Apart from the pictures, every entry must be retyped exactly.

[Records excerpted from a collection]
▼▼▼
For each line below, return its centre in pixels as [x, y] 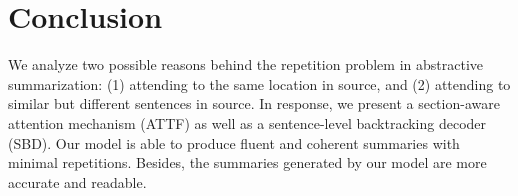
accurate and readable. [77, 181]
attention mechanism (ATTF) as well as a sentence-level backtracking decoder [247, 122]
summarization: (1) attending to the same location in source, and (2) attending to [259, 83]
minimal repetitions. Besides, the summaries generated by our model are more [247, 162]
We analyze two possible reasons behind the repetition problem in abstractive [245, 64]
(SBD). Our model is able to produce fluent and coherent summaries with [234, 142]
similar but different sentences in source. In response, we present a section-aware [254, 103]
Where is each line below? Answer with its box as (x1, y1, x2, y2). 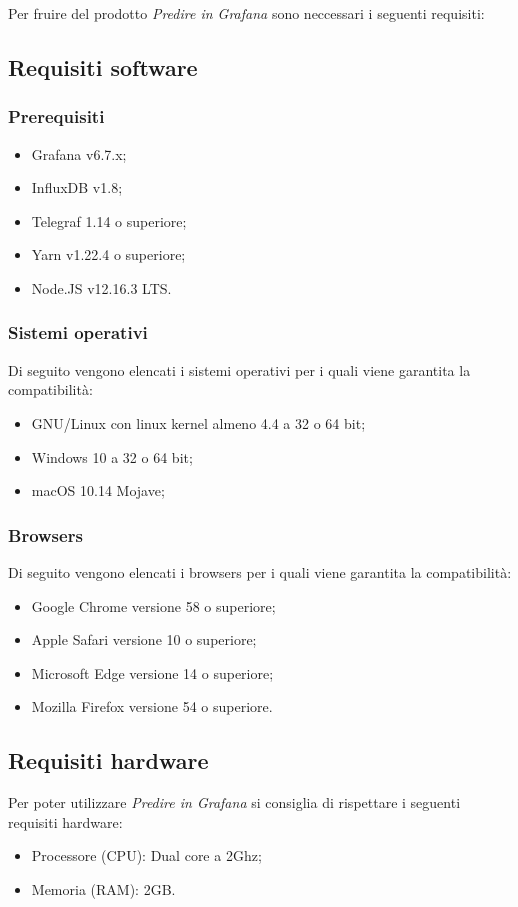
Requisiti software (8, 51, 198, 82)
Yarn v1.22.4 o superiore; (31, 244, 186, 265)
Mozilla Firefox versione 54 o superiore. (31, 696, 273, 717)
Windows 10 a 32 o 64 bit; (31, 446, 193, 467)
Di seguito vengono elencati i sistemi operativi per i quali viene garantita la (8, 359, 471, 380)
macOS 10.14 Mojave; (31, 480, 165, 501)
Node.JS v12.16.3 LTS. (31, 277, 172, 298)
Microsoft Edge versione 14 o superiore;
▲▲▲
- REPLY:
For each line below, return its centre in pixels as [x, y] 
accurate and readable. [77, 181]
attention mechanism (ATTF) as well as a sentence-level backtracking decoder [247, 122]
summarization: (1) attending to the same location in source, and (2) attending to [259, 83]
minimal repetitions. Besides, the summaries generated by our model are more [247, 162]
We analyze two possible reasons behind the repetition problem in abstractive [245, 64]
(SBD). Our model is able to produce fluent and coherent summaries with [234, 142]
similar but different sentences in source. In response, we present a section-aware [254, 103]
Where is each line below? Answer with its box as (x1, y1, x2, y2). 
Requisiti software (8, 51, 198, 82)
Yarn v1.22.4 o superiore; (31, 244, 186, 265)
Mozilla Firefox versione 54 o superiore. (31, 696, 273, 717)
Windows 10 a 32 o 64 bit; (31, 446, 193, 467)
Di seguito vengono elencati i sistemi operativi per i quali viene garantita la (8, 359, 471, 380)
macOS 10.14 Mojave; (31, 480, 165, 501)
Node.JS v12.16.3 LTS. (31, 277, 172, 298)
Microsoft Edge versione 14 o superiore;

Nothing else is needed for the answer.